All of them except for Clemente.


That's my point. Why make an exception for him? Why not wait 5 years like everyone else? Was he so much more exceptional than anyone else? No. Why is Clemente so much more deserving than anyone else? Because he died?



Not just because he died, but more importantly the circumstances of his death...

December 31, 1999

Tonight is not only New Year’s Eve and the last night of the 20th Century, but also the 27th anniversary of Roberto Clemente’s tragic death. Though the Pittsburgh Pirate right fielder did plenty on the field to leave behind a strong legacy, it was his off-the-field contributions that touched the hearts of everyone – even if it took until the very end to realize it.

Clemente, an ever-so proud black Puerto Rican, worked tirelessly to help his people and try to erase bigotry toward his race. He once said, "I work with the rich and live among the poor." Believe him!

His death is how most people remember Clemente; that he sacrificed his own life to save the life of others. There is certainly honor and admiration in that.

Others choose to remember his cannon arm, which helped Clemente garner 12 consecutive Gold Gloves. Others choose to remember his non-scientific swing, which netted nothing but line drives to the tune of four batting titles, 12 All-Star selections, an MVP Award and exactly 3,000 hits.

"We're never going to see another Roberto Clemente," said fellow Latin Hall of Famer Juan Marichal. "I saw Roberto play right field, but nobody can play right field like Roberto Clemente. I always say there is only one Willie Mays and only one Roberto Clemente."

Others choose to remember his hustle, his desire to win and his drive to be recognized for the sake and pride of his people. Others simply choose to remember him by how he personally touched them.

For those reasons, Clemente is still recognized as one of the world's best-known and remembered humanitarians, illuminating in our heart even more as our world loses a bit of its innocence each day.

Yes, Clemente’s deeds over the final week of his life proved just how big his heart was. But it should never be forgotten that he was a giver of the first rank his entire adult life. He gave and gave and gave…and the giving began way before his last night on this earth.
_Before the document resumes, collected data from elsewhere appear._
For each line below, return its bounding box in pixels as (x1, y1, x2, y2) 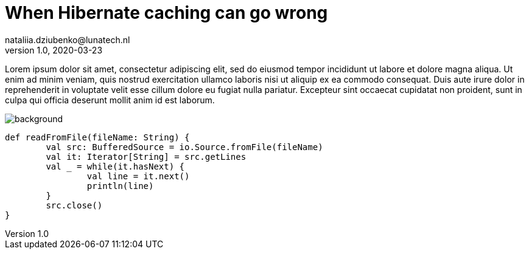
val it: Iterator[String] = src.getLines (46, 151, 247, 162)
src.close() (46, 200, 103, 210)
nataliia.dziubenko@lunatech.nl (5, 34, 130, 45)
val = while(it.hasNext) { (46, 161, 185, 171)
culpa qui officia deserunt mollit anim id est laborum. (5, 94, 215, 105)
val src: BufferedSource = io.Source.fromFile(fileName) (46, 142, 323, 152)
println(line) (86, 180, 154, 191)
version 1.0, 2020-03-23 (5, 44, 103, 55)

In the book REMEMBER ROBERTO, teammate Willie Stargell told author Jim O’Brien, “He was a giver. He wanted to help where there was help needed. And he was easy to approach. … He was very proud of where he came from, and felt that he was representing all Puerto Ricans. He often referred to his people in public forums. That’s why his people loved him so much.”
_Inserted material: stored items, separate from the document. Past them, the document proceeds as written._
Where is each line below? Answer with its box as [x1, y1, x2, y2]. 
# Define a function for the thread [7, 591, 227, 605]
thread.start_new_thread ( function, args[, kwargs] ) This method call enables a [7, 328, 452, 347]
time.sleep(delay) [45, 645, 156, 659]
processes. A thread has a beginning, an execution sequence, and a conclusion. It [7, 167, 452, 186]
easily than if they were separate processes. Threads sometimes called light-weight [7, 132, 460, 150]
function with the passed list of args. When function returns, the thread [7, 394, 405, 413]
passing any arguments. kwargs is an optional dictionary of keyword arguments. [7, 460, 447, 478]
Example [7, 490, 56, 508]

As a matter of fact, one of his principal philosophies on life was: "Any time you have the opportunity to accomplish something for someone and you don’t, you are wasting your time on this earth". On December 31, 1972, Clemente was aboard a plane - filled with medical aid, food and clothes – headed toward earthquake-stricken Nicaragua.

Eight days prior, an earthquake measuring 6.2 on the Richter scale struck Managua, Nicaragua, leaving a quarter-million residents homeless. Managua did indeed receive fast help. Other Latin American countries sent aid and United States President Richard Nixon ordered the Army and Air Force to organize relief efforts.
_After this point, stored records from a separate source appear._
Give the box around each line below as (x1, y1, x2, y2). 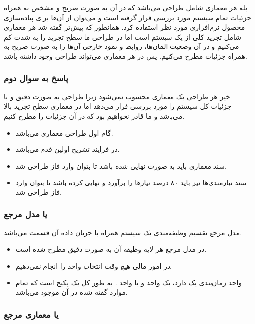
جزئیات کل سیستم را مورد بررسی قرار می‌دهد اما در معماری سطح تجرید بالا (4, 101, 232, 111)
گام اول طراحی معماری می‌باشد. (15, 127, 113, 138)
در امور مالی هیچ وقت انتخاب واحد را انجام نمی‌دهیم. (15, 260, 172, 271)
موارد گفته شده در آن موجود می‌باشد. (15, 287, 127, 297)
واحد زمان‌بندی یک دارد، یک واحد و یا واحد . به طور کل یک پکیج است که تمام (15, 277, 242, 287)
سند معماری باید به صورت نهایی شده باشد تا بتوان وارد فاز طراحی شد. (15, 160, 227, 171)
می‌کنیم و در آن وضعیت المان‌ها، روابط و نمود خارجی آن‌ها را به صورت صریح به (4, 41, 239, 51)
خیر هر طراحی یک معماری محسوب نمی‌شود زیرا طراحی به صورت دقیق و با (4, 91, 231, 101)

However, it was reported that Nicaraguan dictator Anastasio Somoza Debayle was stealing first aid supplies and selling them. This did not sit well with Clemente, who decided to do something about this injustice. He cut short his holiday celebrations and set up his own relief efforts.

While many were occupied unwrapping their gifts and preparing for their New Year’s Eve party, Clemente worked with a great purpose to help collect goods for the needy in Managua. “New Year’s Eve is one of the most sacred days in Puerto Rico, where everyone spends time with their families,” Stargell told O’Brien. “For him to do that, it was totally out of character in terms of the tradition of his country. But he said, ‘Hey, I’m very fortunate that I have my family, and I want to do something for people less fortunate.’ ”

On the last day of 1972, Clemente boarded a DC-7 in San Juan, Puerto Rico. It was packed with the supplies that he helped gather. His motto was, "Nobody is stealing anything from Roberto Clemente".

It took a special breed of a human being to go through with this. Upon seeing Pirate teammate Manny Sanguillen during this crisis, Clemente asked the young catcher if he wanted to go along and help out. The youngster, who idolized Clemente, agreed but never got to the airport in time.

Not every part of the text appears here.